◆ PROBLEM REQUIREMENTS
Copy out the data word for word. The images are not part of the copy.

◆ SUPPLIED ENTRIES
>>>
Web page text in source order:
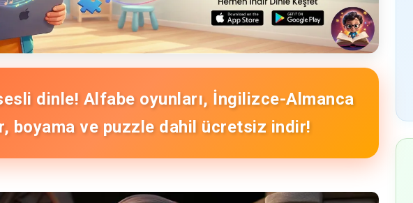
dinle! Alfabe oyunları, İngilizce-Almanca
boyama ve puzzle dahil ücretsiz indir!
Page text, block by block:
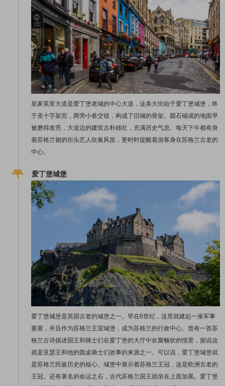
皇家英里大道是爱丁堡老城的中心大道，这条大街始于爱丁堡城堡，终
于圣十字架宫，两旁小巷交错，构成了旧城的骨架。圆石铺成的地面早
被磨得发亮，大道边的建筑古朴雄壮，充满历史气息。每天下午都有身
着苏格兰裙的街头艺人吹奏风笛，更时时提醒着游客身在苏格兰古老的
中心。
爱丁堡城堡
爱丁堡城堡是英国古老的城堡之一。早在6世纪，这里就建起一座军事
要塞，并且作为苏格兰王室城堡，成为苏格兰的行政中心。曾有一首苏
格兰古诗描述国王和骑士们在爱丁堡的大厅中欢聚畅饮的情景，据说这
就是亚瑟王和他的圆桌骑士们故事的来源之一。可以说，爱丁堡城堡就
是苏格兰民族历史的核心。城堡中展示着苏格兰王冠，这是欧洲古老的
王冠。还有著名的命运之石，古代苏格兰国王就坐在上面加冕。爱丁堡
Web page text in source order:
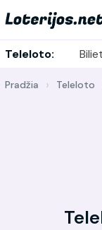
Teleloto:
Pradžia Teleloto
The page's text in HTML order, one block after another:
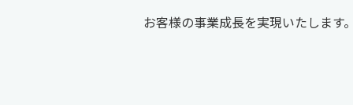
お客様の事業成長を実現いたします
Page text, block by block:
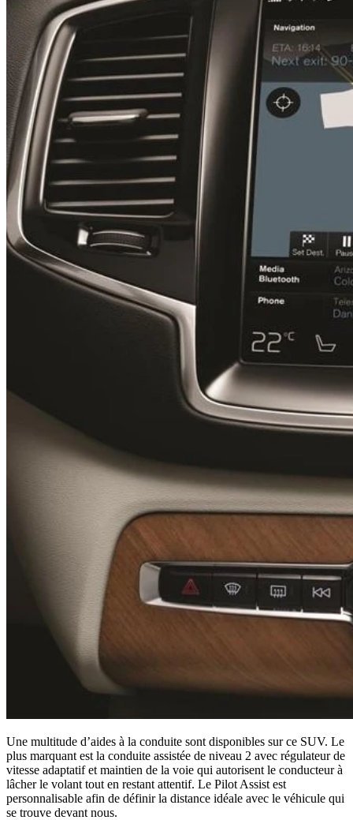
Une multitude d’aides à la conduite sont disponibles sur ce SUV. Le
plus marquant est la conduite assistée de niveau 2 avec régulateur de
vitesse adaptatif et maintien de la voie qui autorisent le conducteur à
lâcher le volant tout en restant attentif. Le Pilot Assist est
personnalisable afin de définir la distance idéale avec le véhicule qui
se trouve devant nous.
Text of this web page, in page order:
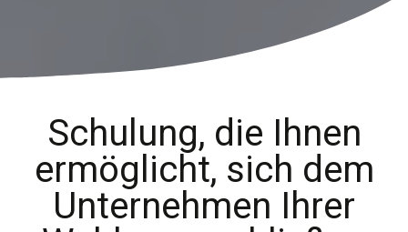
Schulung, die Ihnen
ermöglicht, sich dem
Unternehmen Ihrer
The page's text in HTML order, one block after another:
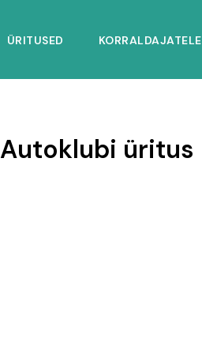
ÜRITUSED KORRALDAJATELE
Autoklubi üritus
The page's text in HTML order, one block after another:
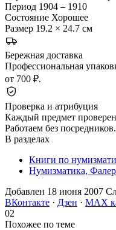
Период 1904 – 1910
Состояние Хорошее
Размер 19.2 × 24.7 см
Бережная доставка
Профессиональная
от 700 ₽.
Проверка и атрибуция
Каждый предмет
Работаем без посредников.
В разделах
Книги по
Нумизматика,
Добавлен 18 июня 2007
ВКонтакте · Дзен · MAX
02
Похожее по теме
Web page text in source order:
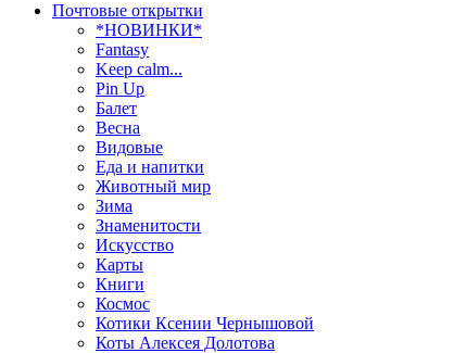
<<<
◆ THE COMPLETED TASK
Web page text in source order:
dinle! Alfabe oyunları, İngilizce-Almanca
boyama ve puzzle dahil ücretsiz indir!
Page text, block by block:
皇家英里大道是爱丁堡老城的中心大道，这条大街始于爱丁堡城堡，终
于圣十字架宫，两旁小巷交错，构成了旧城的骨架。圆石铺成的地面早
被磨得发亮，大道边的建筑古朴雄壮，充满历史气息。每天下午都有身
着苏格兰裙的街头艺人吹奏风笛，更时时提醒着游客身在苏格兰古老的
中心。
爱丁堡城堡
爱丁堡城堡是英国古老的城堡之一。早在6世纪，这里就建起一座军事
要塞，并且作为苏格兰王室城堡，成为苏格兰的行政中心。曾有一首苏
格兰古诗描述国王和骑士们在爱丁堡的大厅中欢聚畅饮的情景，据说这
就是亚瑟王和他的圆桌骑士们故事的来源之一。可以说，爱丁堡城堡就
是苏格兰民族历史的核心。城堡中展示着苏格兰王冠，这是欧洲古老的
王冠。还有著名的命运之石，古代苏格兰国王就坐在上面加冕。爱丁堡
Web page text in source order:
Teleloto:
Pradžia Teleloto
The page's text in HTML order, one block after another:
お客様の事業成長を実現いたします
Page text, block by block:
Une multitude d’aides à la conduite sont disponibles sur ce SUV. Le
plus marquant est la conduite assistée de niveau 2 avec régulateur de
vitesse adaptatif et maintien de la voie qui autorisent le conducteur à
lâcher le volant tout en restant attentif. Le Pilot Assist est
personnalisable afin de définir la distance idéale avec le véhicule qui
se trouve devant nous.
Text of this web page, in page order:
Schulung, die Ihnen
ermöglicht, sich dem
Unternehmen Ihrer
The page's text in HTML order, one block after another:
ÜRITUSED KORRALDAJATELE
Autoklubi üritus
The page's text in HTML order, one block after another:
Период 1904 – 1910
Состояние Хорошее
Размер 19.2 × 24.7 см
Бережная доставка
Профессиональная
от 700 ₽.
Проверка и атрибуция
Каждый предмет
Работаем без посредников.
В разделах
Книги по
Нумизматика,
Добавлен 18 июня 2007
ВКонтакте · Дзен · MAX
02
Похожее по теме
Web page text in source order:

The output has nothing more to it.